Putin begründet dies mit dem angeblichen Schutz der dortigen Zivilbevölkerung vor ukrainischen Angriffen. Zweieinhalb Millionen Menschen hätten wegen der Kämpfe fliehen müssen. „Diejenigen, die geblieben sind – etwa fünf Millionen Menschen – sind nun ständigen Artillerie- und Raketenangriffen von neonazistischen Kämpfern ausgesetzt. Sie greifen Krankenhäuser und Schulen an und verüben Terroranschläge gegen Zivilisten“, behauptete Putin in seiner Mobilmachungsrede.

Was bedeutet die Teilmobilmachung konkret?

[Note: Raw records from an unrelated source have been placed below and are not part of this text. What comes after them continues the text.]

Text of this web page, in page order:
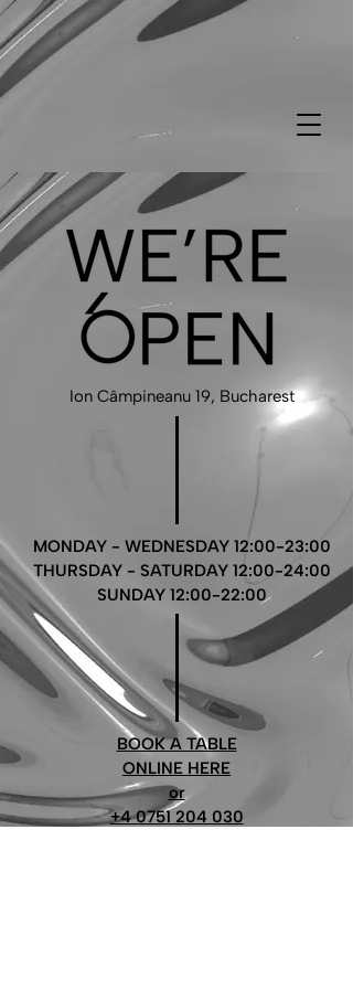
Ion Câmpineanu 19, Bucharest
MONDAY - WEDNESDAY 12:00-23:00
THURSDAY - SATURDAY 12:00-24:00
SUNDAY 12:00-22:00
BOOK A TABLE
ONLINE HERE
or
+4 0751 204 030
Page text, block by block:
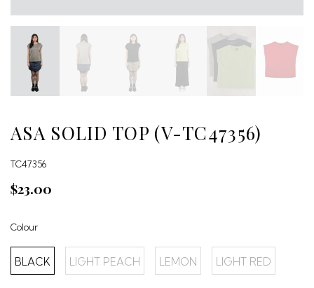
ASA SOLID TOP (V-TC47356)
TC47356
$23.00
Colour
BLACK LIGHT PEACH LEMON LIGHT RED
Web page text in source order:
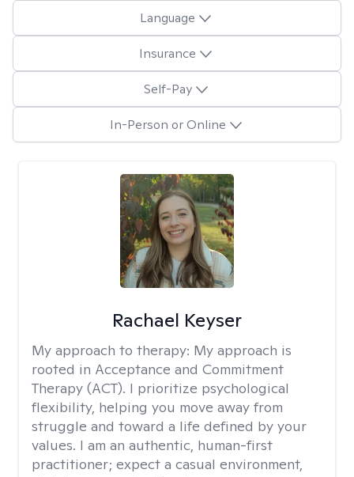
Language
Insurance
Self-Pay
In-Person or Online
Rachael Keyser
My approach to therapy: My approach is
rooted in Acceptance and Commitment
Therapy (ACT). I prioritize psychological
flexibility, helping you move away from
struggle and toward a life defined by your
values. I am an authentic, human-first
practitioner; expect a casual environment,
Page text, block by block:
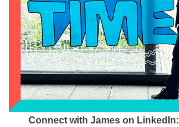
Connect with James on LinkedIn:
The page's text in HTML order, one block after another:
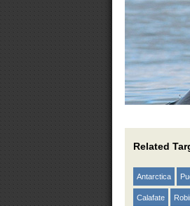
Related
Antarctica
Calafate
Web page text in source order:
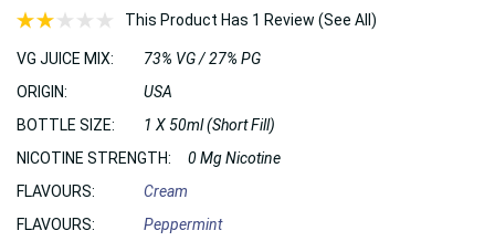
This Product Has 1 Review (See All)
VG JUICE MIX:
73% VG / 27% PG
ORIGIN:
USA
BOTTLE SIZE:
1 X 50ml (Short Fill)
NICOTINE STRENGTH:
0 Mg Nicotine
FLAVOURS:
Cream
FLAVOURS:
Peppermint
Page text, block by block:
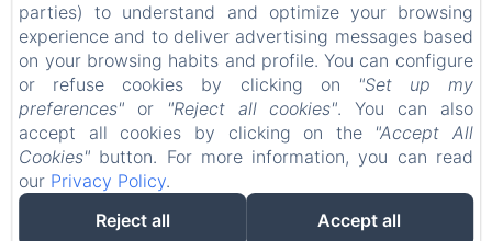
Visites
EN
FR
Powered using Amenitiz
parties) to understand and optimize your browsing
experience and to deliver advertising messages based
on your browsing habits and profile. You can configure
or refuse cookies by clicking on
"Set up my
preferences" or "Reject all cookies". You can also
accept all cookies by clicking on the "Accept All
Cookies" button. For more information, you can read
our Privacy Policy.
Reject all
Accept all
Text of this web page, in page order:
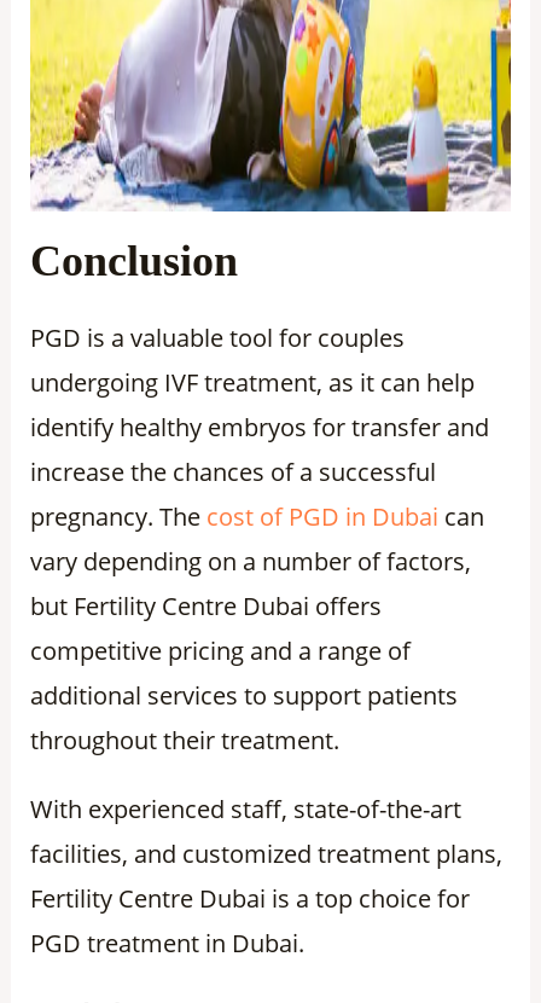
Conclusion
PGD is a valuable tool for couples
undergoing IVF treatment, as it can help
identify healthy embryos for transfer and
increase the chances of a successful
pregnancy. The cost of PGD in Dubai can
vary depending on a number of factors,
but Fertility Centre Dubai offers
competitive pricing and a range of
additional services to support patients
throughout their treatment.
With experienced staff, state-of-the-art
facilities, and customized treatment plans,
Fertility Centre Dubai is a top choice for
PGD treatment in Dubai.
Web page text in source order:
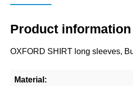
Product information
OXFORD SHIRT long sleeves,
Material:
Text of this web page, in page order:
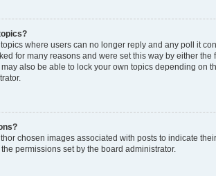
where users can no longer reply and any poll it
for many reasons and were set this way by either the
also be able to lock your own topics depending on
chosen images associated with posts to indicate
permissions set by the board administrator.
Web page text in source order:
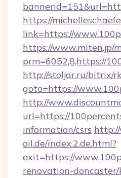
https://
link=https://
https://www.miten.jp/
prm=6052,8,https://
http://stoljar.ru/bitrix/
goto=https://
http://
url=https://
information/csrs
oil.de/index.2.de.html?
exit=https://
renovation-
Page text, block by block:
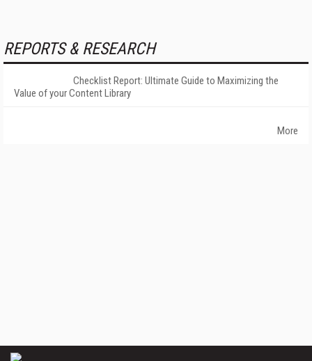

Der Erlass zwingt Russen zur Kriegsteilnahme, die bislang – zumindest theoretisch – freiwillig war. Eingezogen werden sollen 300.000 Reservisten, und zwar ab sofort. Laut Angaben des Verteidigungsministeriums sind ehemalige Wehrpflichtige sowie Zeitsoldaten mit Mannschaftsdienstgrad im Alter bis 35 Jahre und Reserveoffiziere der unteren Dienstgrade bis 45 Jahre betroffen. In erster Linie sollen demnach Männer mit Kampferfahrung und einer militärischen Spezialausbildung in den Krieg geschickt werden.

Wie soll die Teilmobilmachung durchgesetzt werden?

Russlands Gouverneure wurden direkt angewiesen, die Einberufung von Soldaten in ihren Regionen zu organisieren. Zur Durchsetzung der Mobilmachung hat Putin zudem gerade erst mehrere Gesetze verschärfen lassen.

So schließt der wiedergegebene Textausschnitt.